P.S.4 As virtudes e defeitos do novo modelo de jogo, que José Peseiro parece estar a querer implementar (o jogo terminou com o FC Porto, pela primeira vez, com menos posse de bola do que o adversário – 47% versus 53%), é assunto para outro(s) artigo(s).

terça-feira, 12 de janeiro de 2016

O problema não está nos laterais

Na avaliação ao plantel, particularmente na apreciação dos dois laterais – Maxi Pereira e Miguel Layún –, já tinha escrito que «não será por causa da “troca” de Danilo por Maxi e menos ainda de Alex Sandro por Miguel Layún, que o FC Porto 2015/2016 é (será) mais fraco que o FC Porto 2014/2015».

Penso que isso se confirma.

O JOGO, 12-01-2016

domingo, 15 de novembro de 2015

Os sucessores de Danilo e Alex Sandro

Danilo e Alex Sandro foram duas contratações em que a FC Porto SAD investiu quase 30 milhões (uma "loucura", para os padrões do futebol português) mas, nos anos que passaram no Porto, cresceram como jogadores, tiveram um muito bom desempenho futebolístico, valorizaram-se e, ao serem transferidos para dois colossos europeus, renderam bom dinheiro (mais-valias) à SAD portista.

Apesar do significativo encaixe financeiro efectuado pela FC Porto SAD, as saídas dos dois laterais brasileiros (titulares indiscutíveis nos últimos três anos), ainda por cima simultâneas, causaram apreensão entre os adeptos, devido à grande influência que ambos tinham nas acções defensivas e ofensivas da equipa.

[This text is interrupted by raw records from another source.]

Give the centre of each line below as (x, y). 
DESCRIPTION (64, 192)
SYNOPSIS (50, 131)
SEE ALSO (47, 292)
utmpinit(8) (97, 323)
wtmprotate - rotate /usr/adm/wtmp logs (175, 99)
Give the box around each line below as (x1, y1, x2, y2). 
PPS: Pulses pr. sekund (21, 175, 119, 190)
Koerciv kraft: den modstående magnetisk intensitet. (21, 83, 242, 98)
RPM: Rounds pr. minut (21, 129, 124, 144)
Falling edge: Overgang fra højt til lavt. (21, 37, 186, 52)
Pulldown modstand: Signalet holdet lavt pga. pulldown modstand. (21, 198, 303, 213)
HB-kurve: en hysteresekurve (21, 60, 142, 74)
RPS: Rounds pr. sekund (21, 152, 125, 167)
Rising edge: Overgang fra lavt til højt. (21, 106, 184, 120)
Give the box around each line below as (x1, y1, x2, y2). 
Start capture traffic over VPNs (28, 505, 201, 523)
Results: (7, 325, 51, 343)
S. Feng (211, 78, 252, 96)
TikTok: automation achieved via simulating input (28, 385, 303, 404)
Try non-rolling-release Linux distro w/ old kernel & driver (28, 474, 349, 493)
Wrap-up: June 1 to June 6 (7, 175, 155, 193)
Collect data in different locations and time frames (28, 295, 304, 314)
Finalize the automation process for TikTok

O peso de Danilo e Alex Sandro na UCL 2014/15 (fonte: GoalPoint)

Bem, após os primeiros três meses da época 2015/2016, penso que já se pode dizer que os piores receios eram infundados.
E porquê?
Porque a SAD conseguiu arranjar dois jogadores – Maxi Pereira e Miguel Layún – que, em termos de rendimento dentro do campo, superaram as expectativas (pelo menos as minhas).

Ora, se custa a crer como é que o SLB deixou sair Maxi Pereira para um rival (e a custo zero!), ainda é mais incrível como é que um jogador com o rendimento de Layún andava “escondido” no Watford.

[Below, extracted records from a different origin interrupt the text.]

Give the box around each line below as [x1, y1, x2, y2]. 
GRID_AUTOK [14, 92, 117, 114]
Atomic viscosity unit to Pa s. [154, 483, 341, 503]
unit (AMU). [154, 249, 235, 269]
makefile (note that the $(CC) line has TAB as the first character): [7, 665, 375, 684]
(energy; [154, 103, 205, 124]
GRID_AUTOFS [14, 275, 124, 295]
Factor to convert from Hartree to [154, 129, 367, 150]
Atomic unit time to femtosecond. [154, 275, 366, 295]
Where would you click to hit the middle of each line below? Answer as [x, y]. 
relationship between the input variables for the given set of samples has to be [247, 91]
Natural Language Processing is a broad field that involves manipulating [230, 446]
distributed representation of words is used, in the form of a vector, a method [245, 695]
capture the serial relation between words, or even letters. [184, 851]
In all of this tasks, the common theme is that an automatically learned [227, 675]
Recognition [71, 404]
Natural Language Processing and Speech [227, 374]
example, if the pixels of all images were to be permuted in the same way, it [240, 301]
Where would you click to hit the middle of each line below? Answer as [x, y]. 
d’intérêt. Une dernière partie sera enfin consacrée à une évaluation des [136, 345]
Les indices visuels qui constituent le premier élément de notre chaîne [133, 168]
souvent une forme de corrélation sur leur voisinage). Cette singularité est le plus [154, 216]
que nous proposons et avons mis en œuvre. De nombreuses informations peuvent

Golos e assistências de Maxi e Layún (fonte: O JOGO, 12-11-2015)

Olhando para o desempenho que os dois novos laterais dos dragões tiveram na generalidade dos jogos já disputados, parece-me claro que não será por causa da “troca” de Danilo por Maxi e menos ainda de Alex Sandro por Miguel Layún, que o FC Porto 2015/2016 é (será) mais fraco que o FC Porto 2014/2015.